With that in mind, let’s see from the list
"fox,bug,chicken,grass,sheep"
chicken eats bug? Yes, so remove the bug from the list.
"fox,chicken,grass,sheep"
But there is a thing you need to consider very carefully. If you move your pointer that is currently pointing to the chicken, move it to the grass and check if the grass can eat chicken. That strategy will not work. You need to reset your pointer to the beginning of the list; that will point to the fox.

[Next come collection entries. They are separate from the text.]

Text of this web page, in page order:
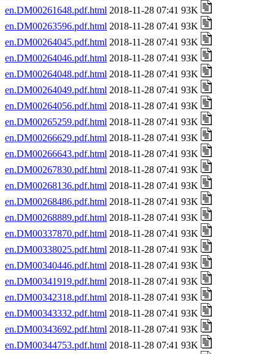
en.DM00261648.pdf.html 2018-11-28 07:41 93K
en.DM00263596.pdf.html 2018-11-28 07:41 93K
en.DM00264045.pdf.html 2018-11-28 07:41 93K
en.DM00264046.pdf.html 2018-11-28 07:41 93K
en.DM00264048.pdf.html 2018-11-28 07:41 93K
en.DM00264049.pdf.html 2018-11-28 07:41 93K
en.DM00264056.pdf.html 2018-11-28 07:41 93K
en.DM00265259.pdf.html 2018-11-28 07:41 93K
en.DM00266629.pdf.html 2018-11-28 07:41 93K
en.DM00266643.pdf.html 2018-11-28 07:41 93K
en.DM00267830.pdf.html 2018-11-28 07:41 93K
en.DM00268136.pdf.html 2018-11-28 07:41 93K
en.DM00268486.pdf.html 2018-11-28 07:41 93K
en.DM00268889.pdf.html 2018-11-28 07:41 93K
en.DM00337870.pdf.html 2018-11-28 07:41 93K
en.DM00338025.pdf.html 2018-11-28 07:41 93K
en.DM00340446.pdf.html 2018-11-28 07:41 93K
en.DM00341919.pdf.html 2018-11-28 07:41 93K
en.DM00342318.pdf.html 2018-11-28 07:41 93K
en.DM00343332.pdf.html 2018-11-28 07:41 93K
en.DM00343692.pdf.html 2018-11-28 07:41 93K
en.DM00344753.pdf.html 2018-11-28 07:41 93K
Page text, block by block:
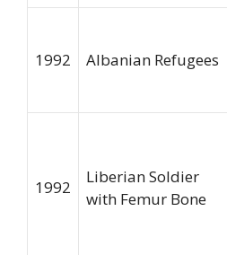
1992 Albanian Refugees
1992
Liberian Soldier
with Femur Bone
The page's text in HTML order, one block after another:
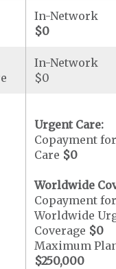
In-Network
$0
In-Network
$0
Urgent Care:
Copayment
Care $0
Worldwide
Copayment for
Worldwide
Coverage $0
Maximum
$250,000
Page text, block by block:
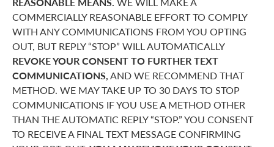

fn who_eats_who(zoo: &str) -> Vec<String> {
let mut answer: Vec<String> = Vec::new();
let mut zooz: HashMap<&str, Vec<&str>> = HashMap::with_capacity(11);
zooz.insert("bear", Vec::from(["big-fish", "bug", "chicken", "cow", "leaves", "sheep"]));
zooz.insert("antelope", Vec::from(["grass"]));
zooz.insert("big-fish", Vec::from(["little-fish"]));
zooz.insert("bug", Vec::from(["leaves"]));
zooz.insert("chicken", Vec::from(["bug"]));
zooz.insert("cow", Vec::from(["grass"]));
zooz.insert("fox", Vec::from(["chicken", "sheep"]));
zooz.insert("giraffe", Vec::from(["leaves"]));
zooz.insert("lion", Vec::from(["antelope", "cow"]));
zooz.insert("panda", Vec::from(["leaves"]));
zooz.insert("sheep", Vec::from(["grass"]));
let mut animals: Vec<&str> = zoo.split(",").collect();
answer.push(animals.join(",")); // init
let mut i = 0;
while i < animals.len() {
let animal = animals[i];
// Explore its left
if i > 0 {
let left_animal = animals[i - 1]; // Get the left animal
// See if there is animal in the map
// If so, get the animals that it can eat
if let Some(list_food) = zooz.get(animal) {
// If the left animal is the target of the current animal
if list_food.contains(&left_animal) {
// Remove the current that is eated by the current animal
let removed_animal = animals.remove(i - 1);
// Format the answer
answer.push(format!("{} eats {}", animal, removed_animal));
// Reset the pointer to the beginning of the list
i = 0;
continue;
}
}
}
// explore right
if i < animals.len() - 1 {
let right_animal = animals[i + 1];
if let Some(list_food) = zooz.get(animal) {
if list_food.contains(&right_animal) {
let removed_animal = animals.remove(i + 1);
answer.push(format!("{} eats {}", animal, removed_animal));
i = 0;
continue;
}
}
}
i += 1;
}
answer.push(animals.join(","));
return answer;
Hope you enjoy it and have while coding.